Yazımın başlığının muhatabı İran. İran ile olan yüzlerce yıllık münasebetlerimizi ve bundan sonra olması beklenen münasebetlerimizi bir yazı dizisi halinde sizlerle paylaşmak istiyorum. Bu yazı dizisinin ilk bölümünde İran ile genel bilgileri kitabi olarak paylaşacağım ve bundan sonra ki bölümlerde de tarihten beslenerek düşüncelerimi yazacağım.
Büyük ve derin bir tarihî geçmişe sahip olan İran, M.Ö. 625 yılına kadar uzanan Pers ve Med İmparatorluklarının günümüzdeki varisleri olma özelliğini taşımaktadır. Öyle ki, bu imparatorluklar günümüzde İranlıların savaşçı özelliğe sahip olduklarına dair inancı oluşturan devletlerdir. Özellikle Perslerin Yunanlılarla ve Büyük İskender’le olan savaşları hâlâ dilden dile anlatılan tarihin bölgesel bazda kritik noktalarını oluşturan savaşlardır.
İran’da dini inanış, M.S. 630 yılına değin genel olarak Zerdüştlük idi. Ancak Arap Yarımadasında Mekke’de Hz. Muhammed’e (S.A.V) Kuran’ın indirilmeye başlamasıyla İslâm dini doğmuş oldu. Hz. Muhammed (S.A.V) tarafından 630 yılından başlayan İran’ın İslâm’a davetleri 652 yılında İslâm Devleti tarafından fethedilinceye değin devam etti. 652 yılında Sasani İmparatorluğu(dönemin İran Devleti’nin ismi) El-Kadesiye Savaşı’nda İslâm Devleti tarafından fethedilerek İslâm günümüz İran sınırları içerisinde yaygınlaşmaya başladı.

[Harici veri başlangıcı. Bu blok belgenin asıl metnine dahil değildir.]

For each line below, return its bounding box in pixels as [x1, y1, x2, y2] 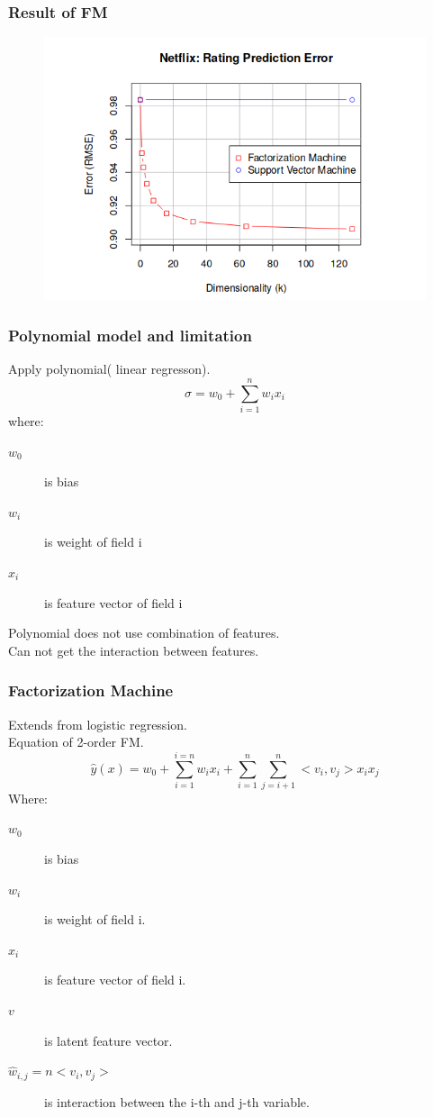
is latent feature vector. [44, 1031, 173, 1049]
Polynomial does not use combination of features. [8, 623, 280, 642]
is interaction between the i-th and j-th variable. [44, 1092, 310, 1111]
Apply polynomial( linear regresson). [8, 359, 211, 378]
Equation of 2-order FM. [8, 732, 144, 751]
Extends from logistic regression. [8, 714, 187, 733]
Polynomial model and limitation [8, 323, 252, 346]
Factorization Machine [8, 679, 174, 702]
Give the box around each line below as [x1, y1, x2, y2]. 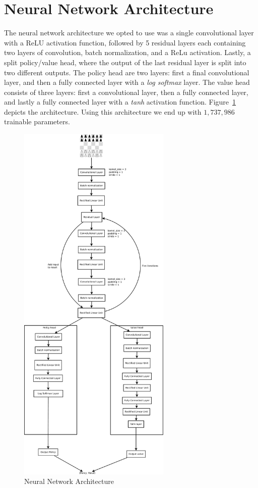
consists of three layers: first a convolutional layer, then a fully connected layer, [4, 86, 248, 97]
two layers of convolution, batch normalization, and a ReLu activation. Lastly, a [4, 47, 251, 58]
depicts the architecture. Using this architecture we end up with [4, 106, 202, 117]
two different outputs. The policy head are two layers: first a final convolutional [4, 67, 249, 77]
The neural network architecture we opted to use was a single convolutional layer [4, 27, 254, 38]
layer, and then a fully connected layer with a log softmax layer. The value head [4, 77, 250, 87]
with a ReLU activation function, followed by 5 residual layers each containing [4, 37, 246, 47]
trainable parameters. [4, 116, 70, 127]
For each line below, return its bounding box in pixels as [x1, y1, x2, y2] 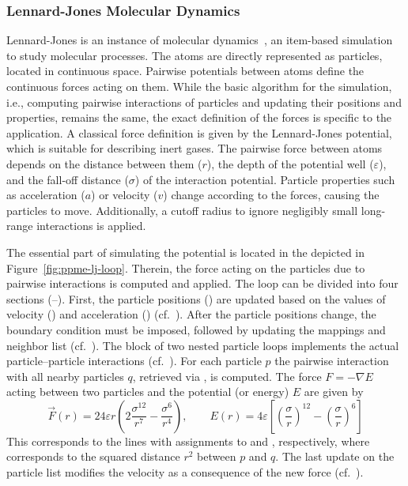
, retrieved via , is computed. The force [132, 367, 322, 384]
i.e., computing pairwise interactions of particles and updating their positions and [6, 93, 402, 110]
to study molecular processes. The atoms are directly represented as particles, [6, 47, 383, 63]
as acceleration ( [6, 186, 85, 203]
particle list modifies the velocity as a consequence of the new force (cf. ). [6, 464, 364, 480]
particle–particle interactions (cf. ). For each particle [6, 352, 262, 369]
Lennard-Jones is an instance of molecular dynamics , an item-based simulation [6, 32, 393, 48]
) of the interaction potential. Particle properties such [134, 171, 395, 187]
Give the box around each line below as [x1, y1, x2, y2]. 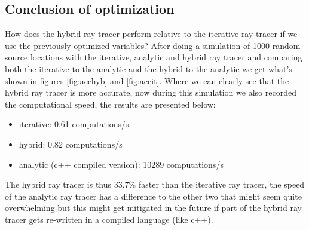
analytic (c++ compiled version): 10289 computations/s [19, 158, 224, 170]
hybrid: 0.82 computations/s [19, 137, 123, 150]
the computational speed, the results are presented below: [5, 97, 216, 110]
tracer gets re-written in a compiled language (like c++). [5, 213, 213, 225]
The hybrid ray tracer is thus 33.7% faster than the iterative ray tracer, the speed [5, 178, 305, 191]
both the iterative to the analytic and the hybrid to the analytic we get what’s [5, 62, 292, 75]
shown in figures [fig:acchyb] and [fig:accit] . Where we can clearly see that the [5, 74, 289, 87]
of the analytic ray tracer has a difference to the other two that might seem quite [5, 189, 302, 202]
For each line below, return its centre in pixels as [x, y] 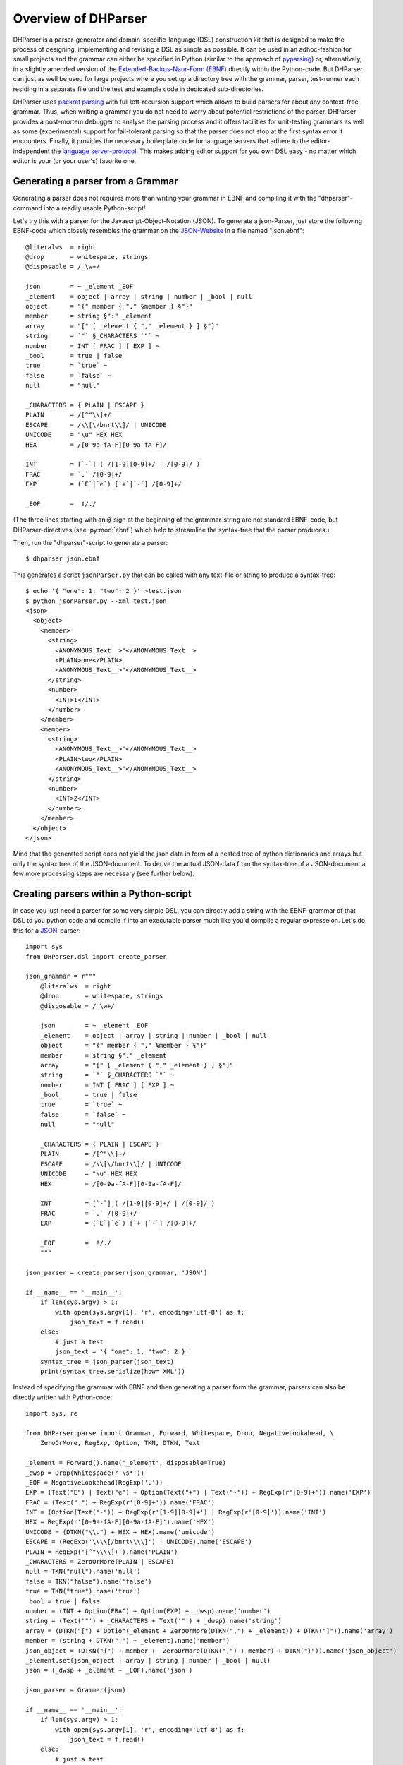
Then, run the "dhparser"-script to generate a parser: [91, 543]
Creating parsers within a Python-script [102, 893]
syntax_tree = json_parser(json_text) [107, 1362]
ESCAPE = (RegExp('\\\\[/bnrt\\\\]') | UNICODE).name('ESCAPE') [139, 1542]
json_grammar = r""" [61, 976]
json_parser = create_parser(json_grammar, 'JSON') [117, 1273]
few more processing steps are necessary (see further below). [104, 874]
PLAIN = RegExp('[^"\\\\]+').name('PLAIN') [102, 1552]
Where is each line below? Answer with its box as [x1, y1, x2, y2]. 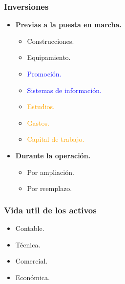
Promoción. [27, 69, 62, 78]
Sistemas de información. [27, 85, 102, 95]
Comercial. [15, 256, 48, 266]
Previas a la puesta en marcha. [15, 19, 122, 30]
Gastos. [27, 117, 49, 128]
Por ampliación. [27, 167, 74, 177]
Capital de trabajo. [27, 134, 84, 144]
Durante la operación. [15, 150, 91, 160]
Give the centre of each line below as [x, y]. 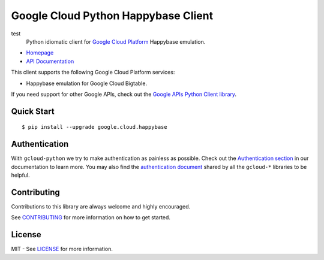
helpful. [20, 175]
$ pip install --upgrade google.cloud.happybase [94, 127]
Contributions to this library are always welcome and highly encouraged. [101, 206]
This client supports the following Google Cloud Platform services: [93, 72]
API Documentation [50, 61]
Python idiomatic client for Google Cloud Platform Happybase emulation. [116, 41]
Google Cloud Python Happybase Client [112, 16]
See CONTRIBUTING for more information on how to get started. [91, 217]
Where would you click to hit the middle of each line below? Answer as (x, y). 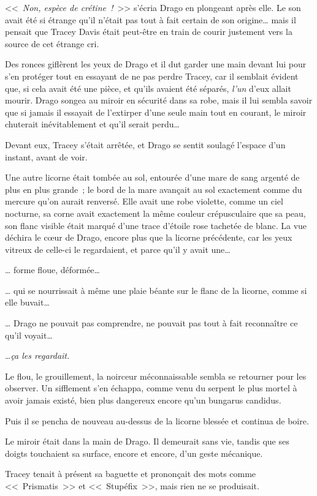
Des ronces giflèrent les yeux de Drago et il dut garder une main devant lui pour (156, 64)
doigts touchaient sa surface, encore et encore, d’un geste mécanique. (134, 453)
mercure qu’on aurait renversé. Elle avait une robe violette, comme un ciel (144, 201)
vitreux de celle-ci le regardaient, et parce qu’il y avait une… (118, 249)
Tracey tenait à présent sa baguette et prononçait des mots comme (131, 474)
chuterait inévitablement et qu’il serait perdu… (92, 124)
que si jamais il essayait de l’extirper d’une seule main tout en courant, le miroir (156, 112)
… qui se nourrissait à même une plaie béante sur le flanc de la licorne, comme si (156, 290)
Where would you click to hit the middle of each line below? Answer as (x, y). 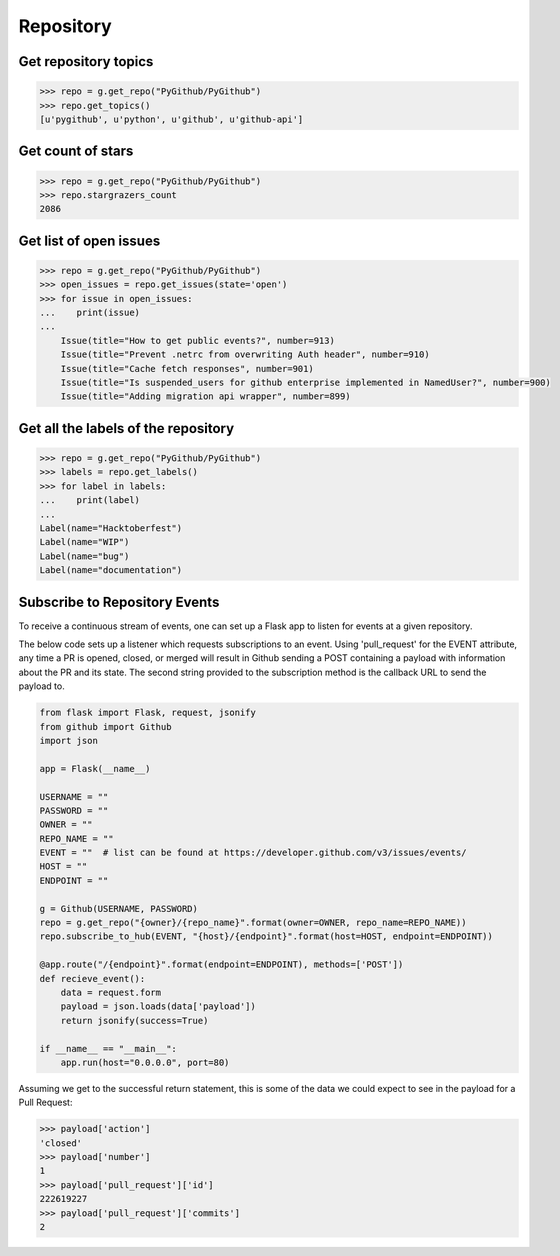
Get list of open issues (89, 240)
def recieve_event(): (92, 978)
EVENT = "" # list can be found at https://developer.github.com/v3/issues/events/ (253, 853)
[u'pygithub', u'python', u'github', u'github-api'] (171, 119)
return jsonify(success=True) (134, 1020)
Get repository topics (86, 61)
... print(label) (89, 500)
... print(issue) (89, 313)
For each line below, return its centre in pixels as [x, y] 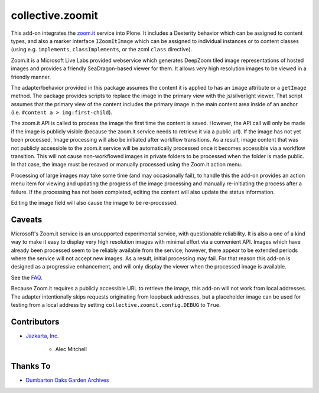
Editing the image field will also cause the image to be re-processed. [95, 202]
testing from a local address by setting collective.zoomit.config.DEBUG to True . [116, 305]
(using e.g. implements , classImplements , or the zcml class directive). [102, 50]
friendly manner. [31, 77]
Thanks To [31, 366]
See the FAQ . [27, 277]
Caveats [27, 219]
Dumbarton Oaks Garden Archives [67, 380]

İran, tarihinin hem köklü bir geçmişe dayanması hem de coğrafî konumu itibariyle her zaman güçlü bir ordu bulundurmak zorundadır. Jeopolitik konumu ele alındığında dünyanın ulaşım ağının her zaman göbeğinde yer almıştır. Dünya’daki birçok kaynağında var olduğu bir bölge olan Ortadoğu coğrafyasında konuşlanmıştır. Doğal olarak böyle özelliklere sahip bir coğrafyaya hükmeden bir devlet olduğundan kendisine ve ülkenin kaynaklarına yönelebilecek her tehdidi püskürtebilmek için caydırıcı niteliği bulunan bir silahlı kuvvete gereksinim vardır. İran’ın tarihi; Yunanlılar,Romalılar,Büyük İskender ve de Osmanlı Devleti ile giriştiği mücadelelerle doludur. (Yazarın notu:Buraya dikkat Müslüman olduktan sonra Osmanlıdan başka savaştıkları bir devlet yok ve bir de 1980’li yıllarda Irak ile savaşmaları var.)
1908’de İran’da petrolün bulunması tarihinde kritik bir dönüm noktası oldu. Böylece hem emperyalist devletlerin İran toprakları üzerindeki düşünceleri hem de İran’ın 20. yy.’na damgasını vuracak olan karmaşık sosyo-ekonomik yapı ortaya çıktı.
İran’ın kırsal kesiminde feodalizm egemendi ve büyük toprak sahipleriyle topraksız köylüler arasındaki uçurum oldukça derindi. Şehirlerde ise bazargan ya da çarşı adı verilen geleneksel küçük burjuvazi, esnaf tarihsel olarak etkin bir sınıf olarak göze çarpmaktaydı. Bu sınıf aynı zamanda toplumun en çabuk örgütlenebilen kesimini oluşturmaktaydı. Özgün bir hiyerarşiye sahip olan İran uleması, mollalar hem toprak sahipleri hem de çarşı esnafı arasında nüfuz sahibiydi. Pek çok açıdan bu sınıfların çıkarlarının temsilciliğini üstlendiği gibi vakıf mülklerine sahip olması açısından kendisi de ekonomik olarak toprak sahibi sayılırdı. Petrolün ekonomik bir ürün olarak devreye girmesiyle birlikte kapitalist ilişkilerin ülkede yayılmaya başlaması sonucunda bir ticaret burjuvazisi ve işçi sınıfı da ortaya çıkmış, 1940’lardan itibaren etkinliğini artıracak olan sanayi burjuvazisinin öncülleri oluşmaya başlamıştı. Ülke, emperyalist ülkeler açısından ise artık, en güçlünün en büyük dilimi alacağı bir pasta olarak görülmekteydi.